The data model design should not consider actual implementation details, and too early to consider optimizations, which can be added and fine-tuned later on. First thing to do is to understand the functional requirements and draft how many "entities" make sense to the business and then work out the ER diagram to satisfy the requirements and future needs.
I feel the approach used here is very unorganised. Jitesh directly jumped on the optimisations, and the modelling part. Also Jay asked about the schema of Dimension & Fact tables, which were not provided explicitly. NoSql database was chosen but the question specifically asks about the join conditions and how would we maintain relationship between different tables. In my view the approach should be like : 1. Clarifying Questions : Use-cases / Volume of data / Analytics or Transactional / Is it particular location based ? / What metrics we are looking at / Final goal of system ? etc . 2. Functional and Non-functional requirements : Discussion on Scalability, Latency, Availability, Consistency etc. CAP theorem can be used. Trade-offs . High read throughput or write ? etc. 3. Key metrics involved (if any) : Daily no. of rides, avg daily active users, avg rides over a month,90days etc. 4. High-level design : Storage , ETL process (if any) , final data warehouse, data lake , relational database or nosql or data warehouse etc. 5 . low-level design : Actual table and schema modelling . Dimension and fact tables with their attributes. Partition or index keys. Any aggregate tables to calculate metrics etc. 6. Security and compliance issue ( if any). Optimisations (if any) 7 .Summarise whole approach and communicate effectively. I am not an expert, but this is what I learned after giving multiple Data system design interviews in companies (including FAANG). Thanks
After listening first 3 minutes, I do not agree with the approach. Why you have not started with Entity Relationship model? You have immediately jumped on the technical requirements, I think one should first complete the functional requirement with data modeling.
🤔 it’s probably always good to talk through ERD and lock that with the interviewer. However, in this specific example, the candidate (TC) quickly chose a NOSQL db as they were optimizing for latency. Generally speaking, NO SQL means there really isn’t a entity relationship. I do think they should have started with 1. Use cases 2a.
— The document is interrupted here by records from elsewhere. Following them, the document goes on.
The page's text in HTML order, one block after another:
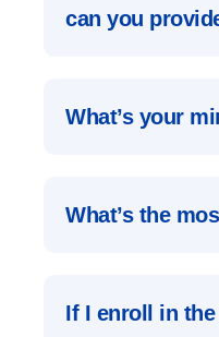
can you
What’s your
What’s the
If I enroll in
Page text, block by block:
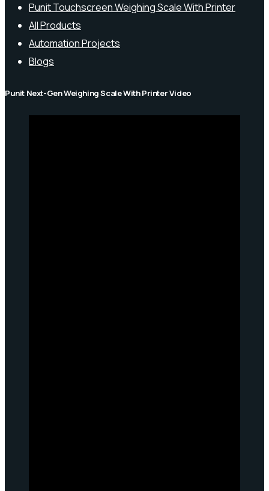
Punit Touchscreen Weighing Scale With Printer
All Products
Automation Projects
Blogs
Punit Next-Gen Weighing Scale With Printer Video

Filter the interview to 1-2 use cases (e.g., finding a driver/requesting a trip, providing feedback on a trip, payments, etc…) 2b. Talk through limitations (e.g., one language so no L10N, I18N, no accessibility, worldwide or national scale, no saving favorite drivers/trips locally, therefore no need to have a db on the local surface, like a mobile phone) 3. Align on what we are optimizing for… that’s a bit different than use cases, but TC called these “use cases” - e.g., optimizing for speed/performance; optimizing for analytics; optimizing for revenue generation 4. Align on compliance, GDPR, CCPA, etc ## simply mention to interviewer, e.g., “As TC I will assume I must comply with some of the key data governance regulations like GDPR, so the data will have to be stored (in some fashion) where the customers and/or drivers reside.” 5. Design and get feedback 6. Optimize later and then get feedback
Dynamo DB has eventual consistency for writes, terrible choice for actual production app at scale. Transactional databases can scale very well. If Facebook can scale on Mysql DB, for sure any other app can as well. Trips is too crucial concept to sacrifice ACID for low cost latency gains with Nosql. Also in dimensional modeling it's not practical to avoid joins and put everything in one table. Scalability is also important in analytics, one need to be able to create new fact table on demand in different grains. Having conformed dimensions and being able to perform proper joins to low grain facts are very important.
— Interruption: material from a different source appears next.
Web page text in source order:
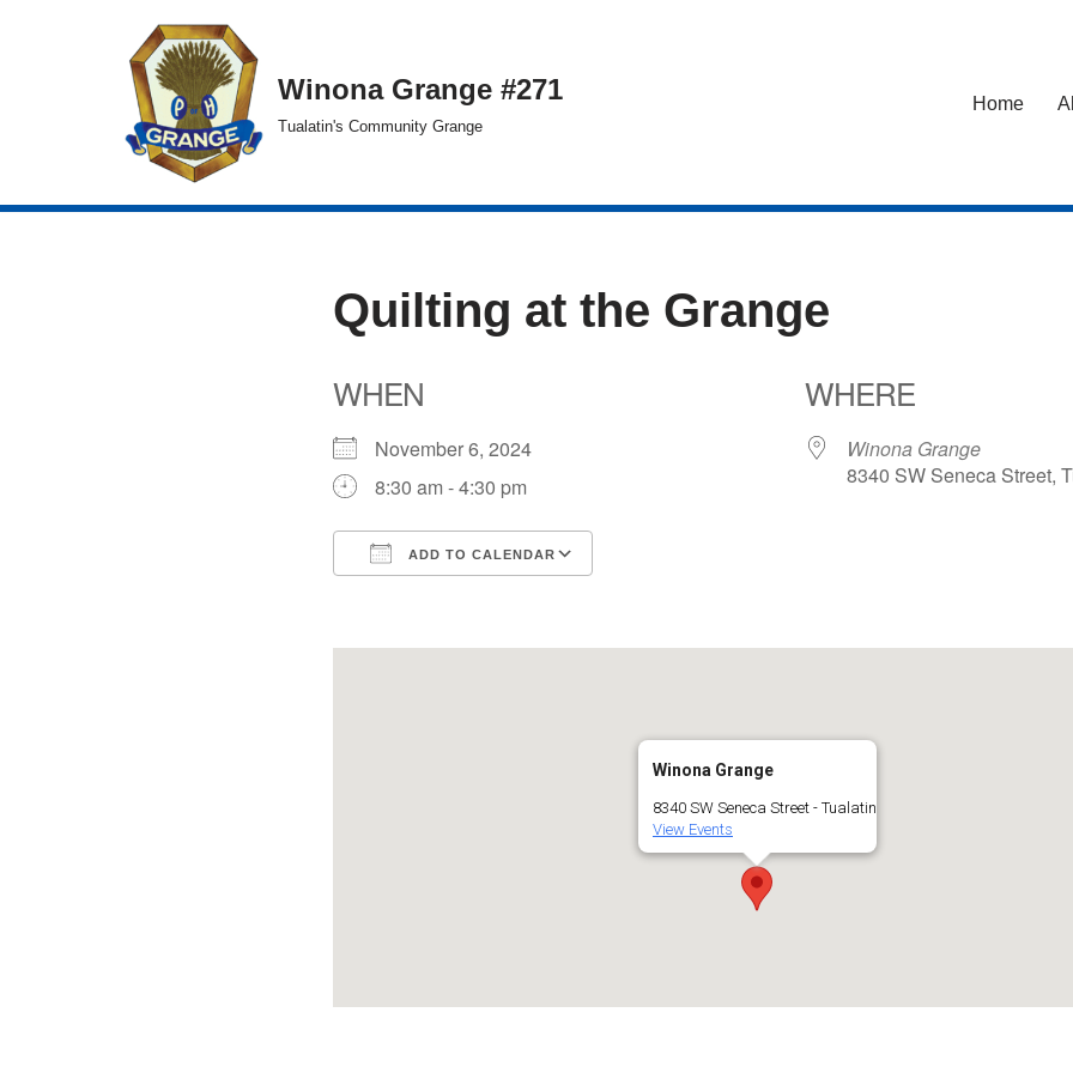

@@tahiliani22 From having sat on both sides of the interview for over a decade, it doesn’t matter nearly as much as you think. If I wanted to fail this guy I would. I am not interested in a perfect response and never have been. There is no right answer. Facebook didn’t not settle on their current solution at the start. They started off with MySQL and built on that until they customised it a lot and automated a load of things around it. In an interview you have to show that you can think, have a good approach and are a team player who is willing to learn and has passion. Whilst the approach this guy took was more than OK, it wouldn’t guarantee you a job. You can always pass or fail depending on the interviewer alone. I hired two different people who I had to train up for over 18 months each. Really enjoyed working with them. They would not have been able to come up with a particularly good database design for this when I hired them. By the time I left the company there were really good, confident and independent. Yes I’ve worked on some really big sharded deployments and also diddly little DB systems. They can all be fun.
Interesting how it seemed like Jay initially was asking for the schema of the app backend transactional database yet because the interviewer clarified early on the whole question pivoted towards analytical data warehouse design
If you’re looking for a tailored interview prep for DE, check out our newly launched Data Engineering learning path. Our learning path will help you practice core skills that are commonly evaluated in data engineering interviews. Try it here: www.interviewquery.com/learning-paths/data-engineering
I don't understand why this person chose a NOSQL solution based on performance if the objective is to create a OLTP database? The main reason to choose nosql (in my ignorant opinion) is to avoid the rigidness of structured databases, not performance---right? Additionally, how do you jump from a nosql model to a relational db for analytics?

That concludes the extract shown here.